Saved data entries
----

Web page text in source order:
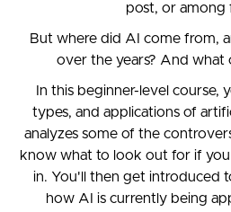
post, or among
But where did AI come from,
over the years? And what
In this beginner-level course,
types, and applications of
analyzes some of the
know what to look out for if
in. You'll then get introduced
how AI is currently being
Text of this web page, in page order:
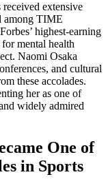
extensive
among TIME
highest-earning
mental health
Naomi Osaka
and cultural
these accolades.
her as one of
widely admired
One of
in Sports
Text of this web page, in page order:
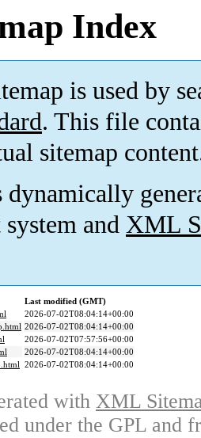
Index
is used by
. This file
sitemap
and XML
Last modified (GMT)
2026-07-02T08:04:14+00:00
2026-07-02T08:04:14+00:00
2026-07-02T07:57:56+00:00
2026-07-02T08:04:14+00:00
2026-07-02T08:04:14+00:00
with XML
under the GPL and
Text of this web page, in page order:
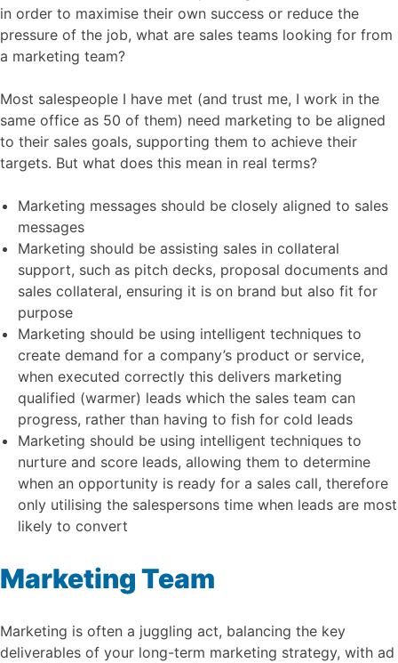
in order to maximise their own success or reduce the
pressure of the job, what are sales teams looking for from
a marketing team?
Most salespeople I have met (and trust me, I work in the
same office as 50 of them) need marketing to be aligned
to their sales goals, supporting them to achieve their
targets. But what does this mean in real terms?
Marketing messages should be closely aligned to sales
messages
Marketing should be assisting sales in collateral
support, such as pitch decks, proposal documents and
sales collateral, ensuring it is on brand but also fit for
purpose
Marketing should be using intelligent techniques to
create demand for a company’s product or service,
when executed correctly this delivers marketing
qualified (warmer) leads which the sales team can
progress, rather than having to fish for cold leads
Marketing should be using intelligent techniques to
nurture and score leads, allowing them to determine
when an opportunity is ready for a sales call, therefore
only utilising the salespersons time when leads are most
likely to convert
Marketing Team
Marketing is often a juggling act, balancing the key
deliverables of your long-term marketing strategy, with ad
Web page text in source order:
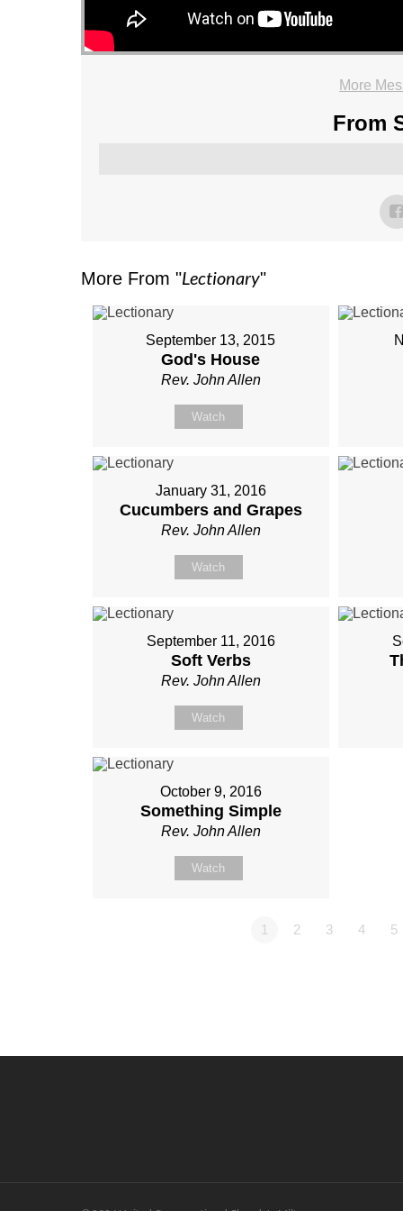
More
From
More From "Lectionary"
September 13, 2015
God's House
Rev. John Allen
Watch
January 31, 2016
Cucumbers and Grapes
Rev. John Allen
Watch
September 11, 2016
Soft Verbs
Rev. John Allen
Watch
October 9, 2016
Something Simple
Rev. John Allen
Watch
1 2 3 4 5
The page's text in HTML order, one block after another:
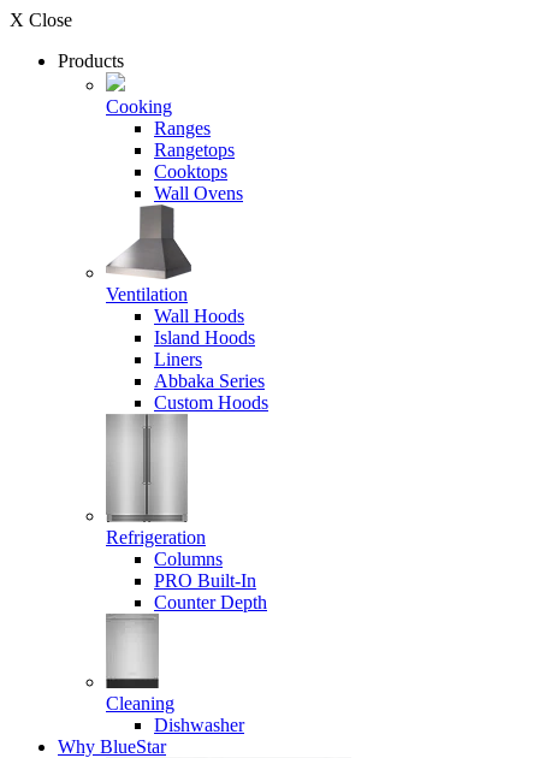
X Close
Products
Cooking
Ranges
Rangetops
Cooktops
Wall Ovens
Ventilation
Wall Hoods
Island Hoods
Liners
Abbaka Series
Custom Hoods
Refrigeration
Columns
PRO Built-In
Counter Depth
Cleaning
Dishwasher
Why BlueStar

----

What to do:
The expected output is an exact copy of the lines from the top of the data above through the line containing "nurture and score", both included, with every picture omitted.

Solution:
Web page text in source order:
post, or among
But where did AI come from,
over the years? And what
In this beginner-level course,
types, and applications of
analyzes some of the
know what to look out for if
in. You'll then get introduced
how AI is currently being
Text of this web page, in page order:
extensive
among TIME
highest-earning
mental health
Naomi Osaka
and cultural
these accolades.
her as one of
widely admired
One of
in Sports
Text of this web page, in page order:
Index
is used by
. This file
sitemap
and XML
Last modified (GMT)
2026-07-02T08:04:14+00:00
2026-07-02T08:04:14+00:00
2026-07-02T07:57:56+00:00
2026-07-02T08:04:14+00:00
2026-07-02T08:04:14+00:00
with XML
under the GPL and
Text of this web page, in page order:
in order to maximise their own success or reduce the
pressure of the job, what are sales teams looking for from
a marketing team?
Most salespeople I have met (and trust me, I work in the
same office as 50 of them) need marketing to be aligned
to their sales goals, supporting them to achieve their
targets. But what does this mean in real terms?
Marketing messages should be closely aligned to sales
messages
Marketing should be assisting sales in collateral
support, such as pitch decks, proposal documents and
sales collateral, ensuring it is on brand but also fit for
purpose
Marketing should be using intelligent techniques to
create demand for a company’s product or service,
when executed correctly this delivers marketing
qualified (warmer) leads which the sales team can
progress, rather than having to fish for cold leads
Marketing should be using intelligent techniques to
nurture and score leads, allowing them to determine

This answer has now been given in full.